Required action:
Reproduce only this stretch of the listing below: from the line with "longer distances and break records." through the line with "Lünzen Lünzenbrockhof Marbostel Marbostel", exactly as written, with pictures excluded.
Segment Open
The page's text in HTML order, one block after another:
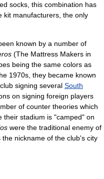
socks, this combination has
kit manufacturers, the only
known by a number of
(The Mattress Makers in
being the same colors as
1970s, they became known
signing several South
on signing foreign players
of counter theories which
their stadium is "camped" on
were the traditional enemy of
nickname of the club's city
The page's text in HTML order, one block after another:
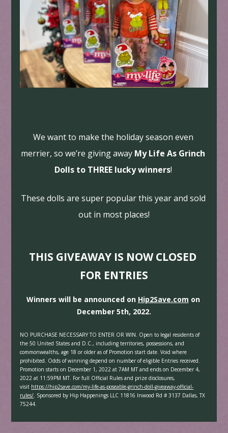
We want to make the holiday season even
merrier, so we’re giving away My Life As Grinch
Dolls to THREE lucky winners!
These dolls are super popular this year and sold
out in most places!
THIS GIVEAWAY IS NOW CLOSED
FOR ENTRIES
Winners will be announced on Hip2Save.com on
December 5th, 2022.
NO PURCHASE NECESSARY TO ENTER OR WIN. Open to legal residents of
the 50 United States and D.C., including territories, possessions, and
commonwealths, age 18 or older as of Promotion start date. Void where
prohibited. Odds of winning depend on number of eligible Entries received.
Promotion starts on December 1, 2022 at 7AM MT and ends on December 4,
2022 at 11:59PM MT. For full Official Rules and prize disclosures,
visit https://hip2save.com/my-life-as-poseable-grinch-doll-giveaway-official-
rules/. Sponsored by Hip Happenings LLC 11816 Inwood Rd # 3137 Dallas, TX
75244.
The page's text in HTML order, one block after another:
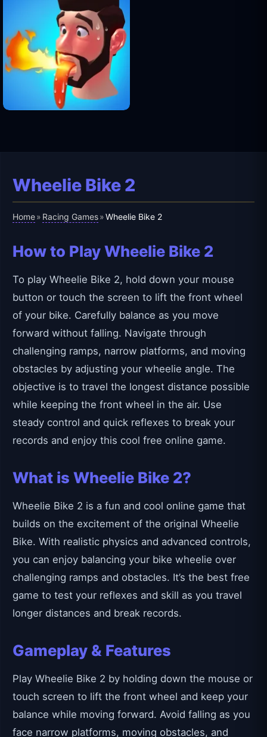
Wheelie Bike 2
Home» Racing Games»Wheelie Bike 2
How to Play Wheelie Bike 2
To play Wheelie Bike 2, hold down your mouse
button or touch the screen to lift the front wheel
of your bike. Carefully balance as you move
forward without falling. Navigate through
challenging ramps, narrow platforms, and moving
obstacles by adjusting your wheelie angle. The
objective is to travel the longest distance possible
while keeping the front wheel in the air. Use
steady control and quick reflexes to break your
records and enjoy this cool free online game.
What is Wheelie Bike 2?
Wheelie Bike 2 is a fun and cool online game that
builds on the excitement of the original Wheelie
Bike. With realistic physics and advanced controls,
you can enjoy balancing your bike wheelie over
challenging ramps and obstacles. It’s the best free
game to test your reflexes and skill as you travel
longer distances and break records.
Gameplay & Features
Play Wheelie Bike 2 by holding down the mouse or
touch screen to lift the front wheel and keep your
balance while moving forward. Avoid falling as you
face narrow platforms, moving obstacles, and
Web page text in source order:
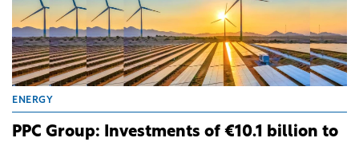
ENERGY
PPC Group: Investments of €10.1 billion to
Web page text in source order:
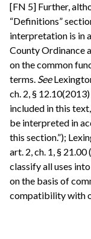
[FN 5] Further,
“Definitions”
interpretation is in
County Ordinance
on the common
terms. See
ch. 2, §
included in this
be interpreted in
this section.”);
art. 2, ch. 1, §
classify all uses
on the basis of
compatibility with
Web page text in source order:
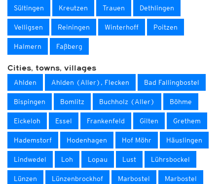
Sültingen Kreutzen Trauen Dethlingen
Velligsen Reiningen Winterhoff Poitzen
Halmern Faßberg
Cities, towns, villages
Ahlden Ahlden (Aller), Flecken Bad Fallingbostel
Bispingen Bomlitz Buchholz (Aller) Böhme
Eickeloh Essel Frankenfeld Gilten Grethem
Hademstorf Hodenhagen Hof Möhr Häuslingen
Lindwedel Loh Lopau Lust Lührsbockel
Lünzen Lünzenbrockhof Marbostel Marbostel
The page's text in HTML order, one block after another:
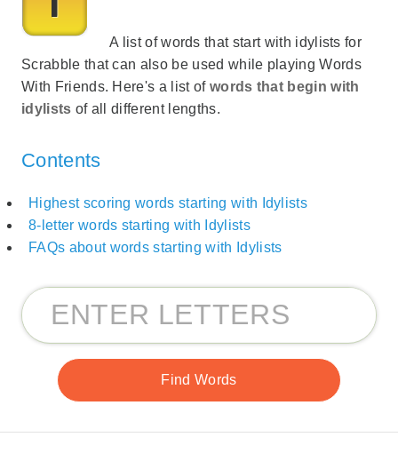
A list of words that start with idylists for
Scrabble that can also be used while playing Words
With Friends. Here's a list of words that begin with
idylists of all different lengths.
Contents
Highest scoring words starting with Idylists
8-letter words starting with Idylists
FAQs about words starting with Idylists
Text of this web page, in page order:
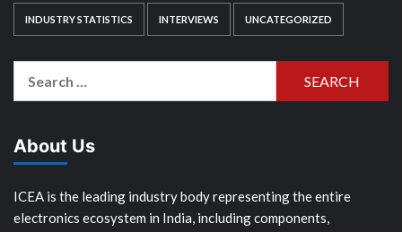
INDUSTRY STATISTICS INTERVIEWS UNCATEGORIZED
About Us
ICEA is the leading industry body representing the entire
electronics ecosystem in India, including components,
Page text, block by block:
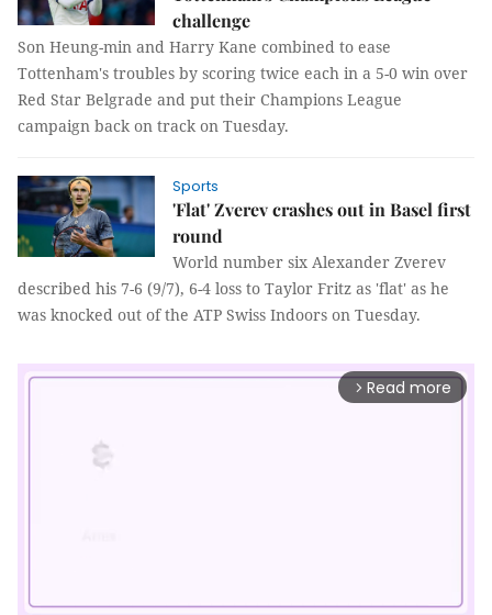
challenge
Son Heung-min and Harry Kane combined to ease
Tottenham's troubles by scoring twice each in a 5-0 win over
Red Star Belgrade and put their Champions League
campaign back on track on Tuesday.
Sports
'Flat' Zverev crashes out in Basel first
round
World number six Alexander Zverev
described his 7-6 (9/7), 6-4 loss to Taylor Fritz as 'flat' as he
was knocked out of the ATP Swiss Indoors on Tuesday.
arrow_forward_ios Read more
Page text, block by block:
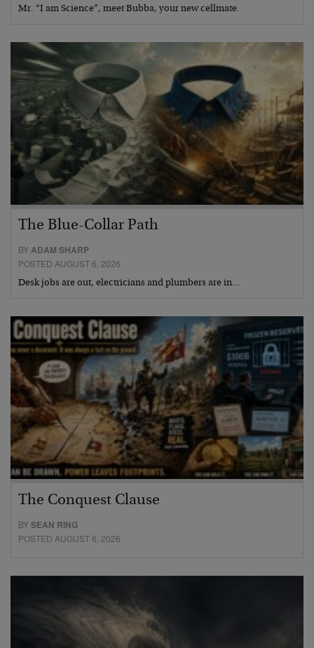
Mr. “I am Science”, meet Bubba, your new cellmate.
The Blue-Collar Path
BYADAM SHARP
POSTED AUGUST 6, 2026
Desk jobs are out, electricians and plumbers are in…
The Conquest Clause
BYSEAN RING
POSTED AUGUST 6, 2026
Segment Closed
Solved exercise:
longer distances and break records.
Gameplay & Features
Play Wheelie Bike 2 by holding down the mouse or
touch screen to lift the front wheel and keep your
balance while moving forward. Avoid falling as you
face narrow platforms, moving obstacles, and
Web page text in source order:
ENERGY
PPC Group: Investments of €10.1 billion to
Web page text in source order:
[FN 5] Further,
“Definitions”
interpretation is in
County Ordinance
on the common
terms. See
ch. 2, §
included in this
be interpreted in
this section.”);
art. 2, ch. 1, §
classify all uses
on the basis of
compatibility with
Web page text in source order:
Sültingen Kreutzen Trauen Dethlingen
Velligsen Reiningen Winterhoff Poitzen
Halmern Faßberg
Cities, towns, villages
Ahlden Ahlden (Aller), Flecken Bad Fallingbostel
Bispingen Bomlitz Buchholz (Aller) Böhme
Eickeloh Essel Frankenfeld Gilten Grethem
Hademstorf Hodenhagen Hof Möhr Häuslingen
Lindwedel Loh Lopau Lust Lührsbockel
Lünzen Lünzenbrockhof Marbostel Marbostel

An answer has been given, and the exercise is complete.